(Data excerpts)
········

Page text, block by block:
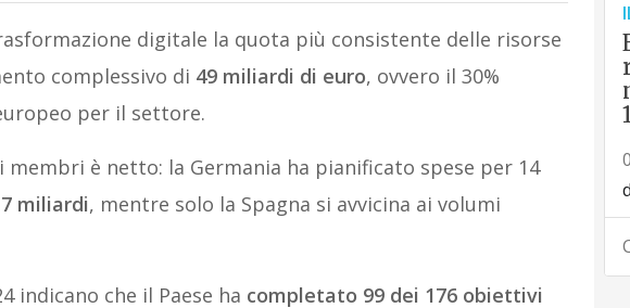
digitale la quota più consistente delle risorse
complessivo di 49 miliardi di euro, ovvero il 30%
per il settore.
membri è netto: la Germania ha pianificato spese per 14
miliardi, mentre solo la Spagna si avvicina ai volumi
indicano che il Paese ha completato 99 dei 176 obiettivi
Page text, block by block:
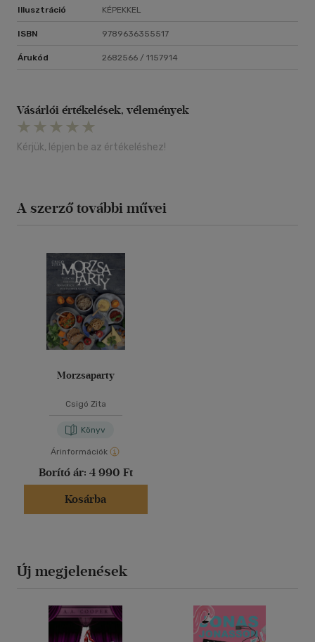
Illusztráció KÉPEKKEL
ISBN 9789636355517
Árukód 2682566 / 1157914
Vásárlói értékelések, vélemények
Kérjük, lépjen be az értékeléshez!
A szerző további művei
Morzsaparty
Csigó Zita
Könyv
Árinformációk
Borító ár: 4 990 Ft
Kosárba
Új megjelenések
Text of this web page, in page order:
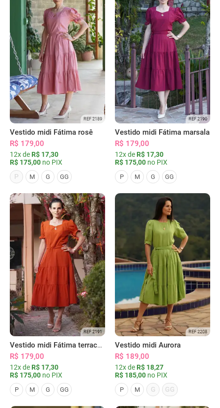
REF 2189
Vestido midi Fátima rosê
R$ 179,00
12x de R$ 17,30
R$ 175,00 no PIX
P
M G GG
REF 2190
Vestido midi Fátima marsala
R$ 179,00
12x de R$ 17,30
R$ 175,00 no PIX
P M G GG
REF 2191
Vestido midi Fátima terracota
R$ 179,00
12x de R$ 17,30
R$ 175,00 no PIX
P M G GG
REF 2208
Vestido midi Aurora
R$ 189,00
12x de R$ 18,27
R$ 185,00 no PIX
P M G GG
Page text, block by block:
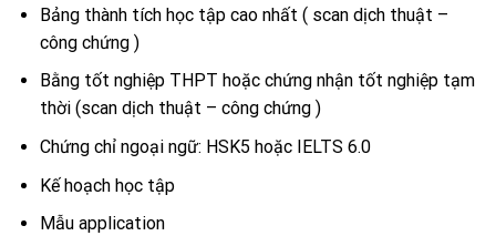
Bảng thành tích học tập cao nhất ( scan dịch thuật –
công chứng )
Bằng tốt nghiệp THPT hoặc chứng nhận tốt nghiệp tạm
thời (scan dịch thuật – công chứng )
Chứng chỉ ngoại ngữ: HSK5 hoặc IELTS 6.0
Kế hoạch học tập
Mẫu application
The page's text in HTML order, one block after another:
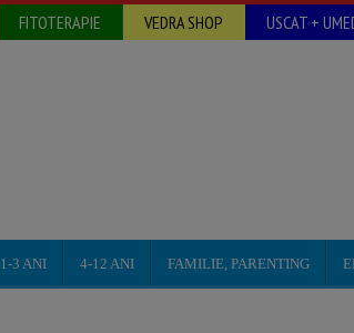
FITOTERAPIE VEDRA SHOP USCAT +
1-3 ANI 4-12 ANI FAMILIE, PARENTING
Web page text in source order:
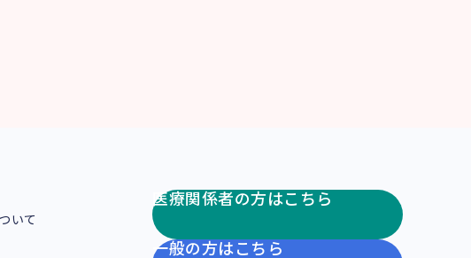
いて
医療関係者の方はこちら
一般の方はこちら
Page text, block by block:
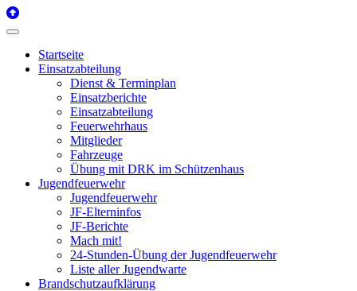
Startseite
Einsatzabteilung
Dienst & Terminplan
Einsatzberichte
Einsatzabteilung
Feuerwehrhaus
Mitglieder
Fahrzeuge
Übung mit DRK im Schützenhaus
Jugendfeuerwehr
Jugendfeuerwehr
JF-Elterninfos
JF-Berichte
Mach mit!
24-Stunden-Übung der Jugendfeuerwehr
Liste aller Jugendwarte
Brandschutzaufklärung
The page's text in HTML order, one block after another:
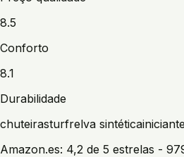
8.5
Conforto
8.1
Durabilidade
chuteirasturfrelva sintética
Amazon.es: 4,2 de 5 estrelas -
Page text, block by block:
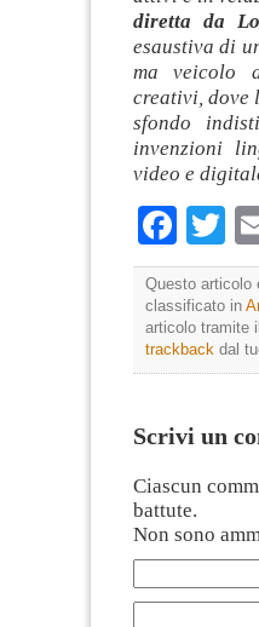
diretta da
esaustiva di
ma veicolo
creativi, dove
sfondo
invenzioni
video e
Questo articolo
classificato in
articolo tramite
trackback dal
Scrivi un
Ciascun
battute.
Non sono
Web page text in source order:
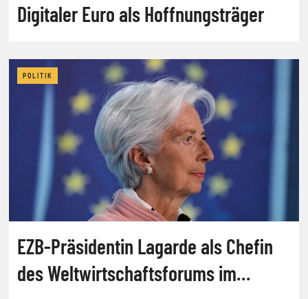
Digitaler Euro als Hoffnungsträger
POLITIK
EZB-Präsidentin Lagarde als Chefin
des Weltwirtschaftsforums im
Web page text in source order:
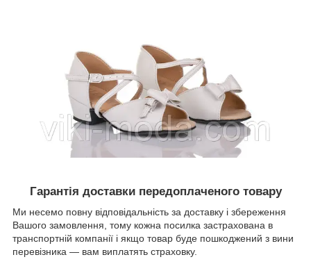
Гарантія доставки передоплаченого товару
Ми несемо повну відповідальність за доставку і збереження
Вашого замовлення, тому кожна посилка застрахована в
транспортній компанії і якщо товар буде пошкоджений з вини
перевізника ― вам виплатять страховку.
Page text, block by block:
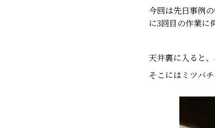
今回は先日事例
に3回目の作業に
天井裏に入ると
そこにはミツバ
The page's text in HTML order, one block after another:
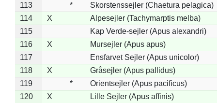
113
*
Skorstenssejler (Chaetura pelagica)
114
X
Alpesejler (Tachymarptis melba)
115
Kap Verde-sejler (Apus alexandri)
116
X
Mursejler (Apus apus)
117
Ensfarvet Sejler (Apus unicolor)
118
X
Gråsejler (Apus pallidus)
119
*
Orientsejler (Apus pacificus)
120
X
Lille Sejler (Apus affinis)
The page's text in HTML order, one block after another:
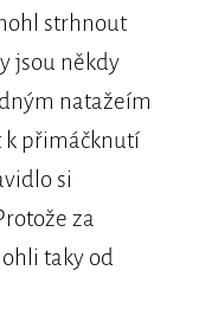
strhnout
jsou někdy
natažeím
k přimáčknutí
si
za
taky od
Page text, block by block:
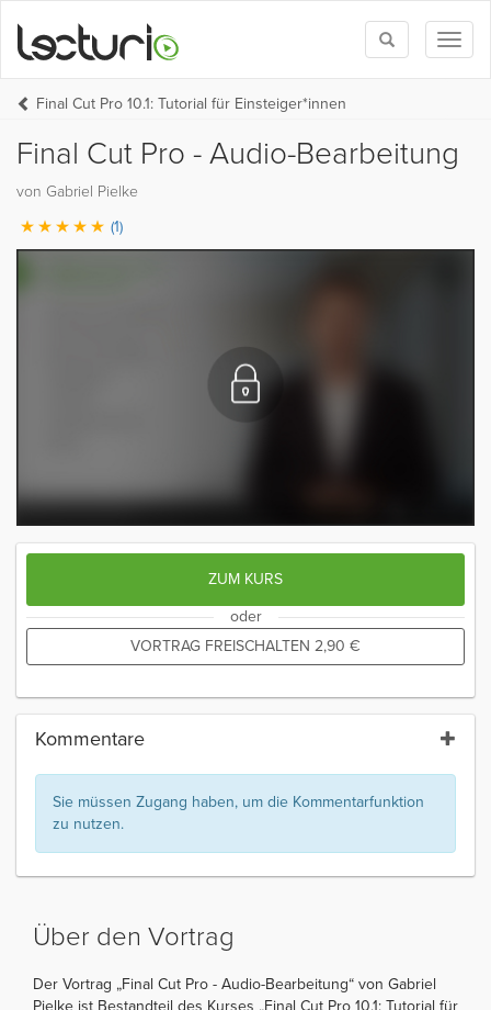
Toggle
search
Final Cut Pro 10.1: Tutorial für Einsteiger*innen
Final Cut Pro - Audio-Bearbeitung
von Gabriel Pielke
(1)
ZUM KURS
oder
VORTRAG FREISCHALTEN 2,90 €
Kommentare
Sie müssen Zugang haben, um die Kommentarfunktion
zu nutzen.
Über den Vortrag
Der Vortrag „Final Cut Pro - Audio-Bearbeitung“ von Gabriel
Pielke ist Bestandteil des Kurses „Final Cut Pro 10.1: Tutorial für
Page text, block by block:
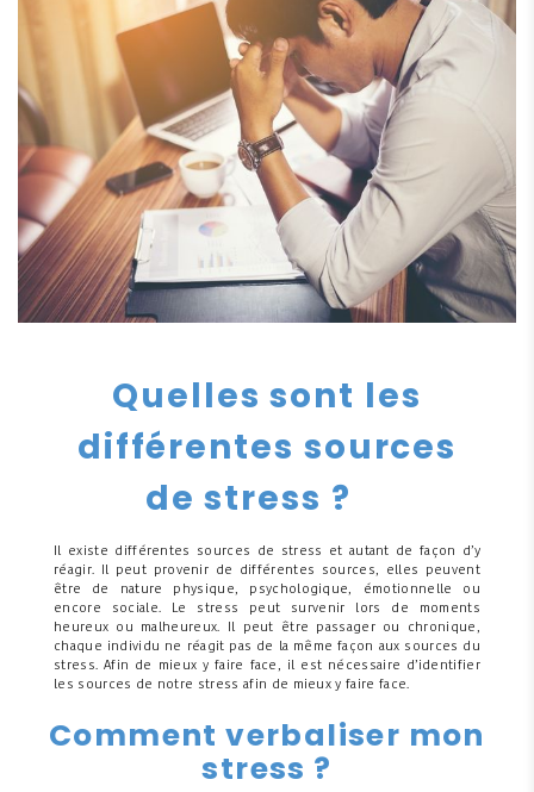
Quelles sont les
différentes sources
de stress ?
Il existe différentes sources de stress et autant de façon d’y
réagir. Il peut provenir de différentes sources, elles peuvent
être de nature physique, psychologique, émotionnelle ou
encore sociale. Le stress peut survenir lors de moments
heureux ou malheureux. Il peut être passager ou chronique,
chaque individu ne réagit pas de la même façon aux sources du
stress. Afin de mieux y faire face, il est nécessaire d’identifier
les sources de notre stress afin de mieux y faire face.
Comment verbaliser mon
stress ?
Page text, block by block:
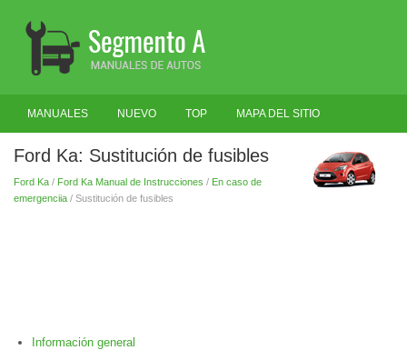
MANUALES NUEVO TOP MAPA DEL SITIO
BUSCAR
Ford Ka: Sustitución de fusibles
Ford Ka / Ford Ka Manual de Instrucciones / En caso de
emergenciia / Sustitución de fusibles
Información general
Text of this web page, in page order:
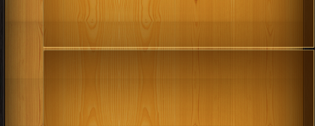
كتب 1976
كتب 1975
كتب 1973
كتب 1964
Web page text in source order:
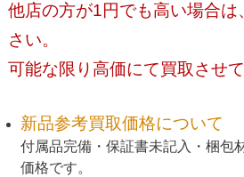
他店の方が1円でも高い場合
さい。
可能な限り高価にて買取させて
新品参考買取価格について
付属品完備・保証書未記入・梱包
価格です。
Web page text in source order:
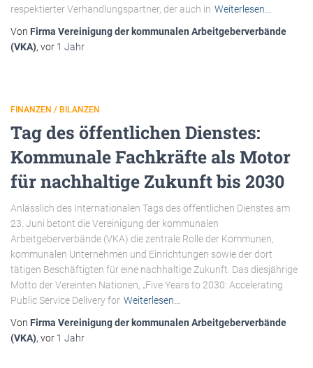
respektierter Verhandlungspartner, der auch in Weiterlesen…
Von Firma Vereinigung der kommunalen Arbeitgeberverbände
(VKA), vor 1 Jahr
FINANZEN / BILANZEN
Tag des öffentlichen Dienstes:
Kommunale Fachkräfte als Motor
für nachhaltige Zukunft bis 2030
Anlässlich des Internationalen Tags des öffentlichen Dienstes am
23. Juni betont die Vereinigung der kommunalen
Arbeitgeberverbände (VKA) die zentrale Rolle der Kommunen,
kommunalen Unternehmen und Einrichtungen sowie der dort
tätigen Beschäftigten für eine nachhaltige Zukunft. Das diesjährige
Motto der Vereinten Nationen, „Five Years to 2030: Accelerating
Public Service Delivery for Weiterlesen…
Von Firma Vereinigung der kommunalen Arbeitgeberverbände
(VKA), vor 1 Jahr
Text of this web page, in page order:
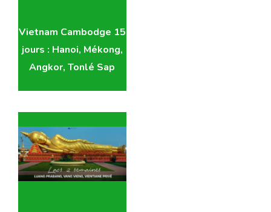
Vietnam Cambodge 15
jours : Hanoi, Mékong,
Angkor, Tonlé Sap
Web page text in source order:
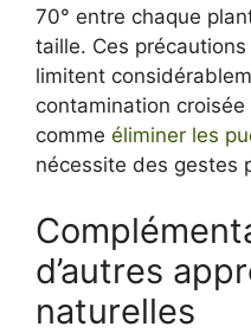
70° entre chaque
taille. Ces
limitent
contamination
comme éliminer les
nécessite des gestes
d’autres
naturelles

········

:: What you are asked to do ::
Word for word, retype the lines in the entries above that run from the one with "creativi, dove" through the one with "Lille Sejler (Apus affinis)". Both ends count; pictures do not.

:: Expected answer ::
creativi, dove
sfondo
invenzioni
video e
Questo articolo
classificato in
articolo tramite
trackback dal
Scrivi un
Ciascun
battute.
Non sono
Web page text in source order:
Digitaler Euro als Hoffnungsträger
POLITIK
EZB-Präsidentin Lagarde als Chefin
des Weltwirtschaftsforums im
Web page text in source order:
Гарантія доставки передоплаченого товару
Ми несемо повну відповідальність за доставку і збереження
Вашого замовлення, тому кожна посилка застрахована в
транспортній компанії і якщо товар буде пошкоджений з вини
перевізника ― вам виплатять страховку.
Page text, block by block:
今回は先日事例
に3回目の作業に
天井裏に入ると
そこにはミツバ
The page's text in HTML order, one block after another:
113
*
Skorstenssejler (Chaetura pelagica)
114
X
Alpesejler (Tachymarptis melba)
115
Kap Verde-sejler (Apus alexandri)
116
X
Mursejler (Apus apus)
117
Ensfarvet Sejler (Apus unicolor)
118
X
Gråsejler (Apus pallidus)
119
*
Orientsejler (Apus pacificus)
120
X
Lille Sejler (Apus affinis)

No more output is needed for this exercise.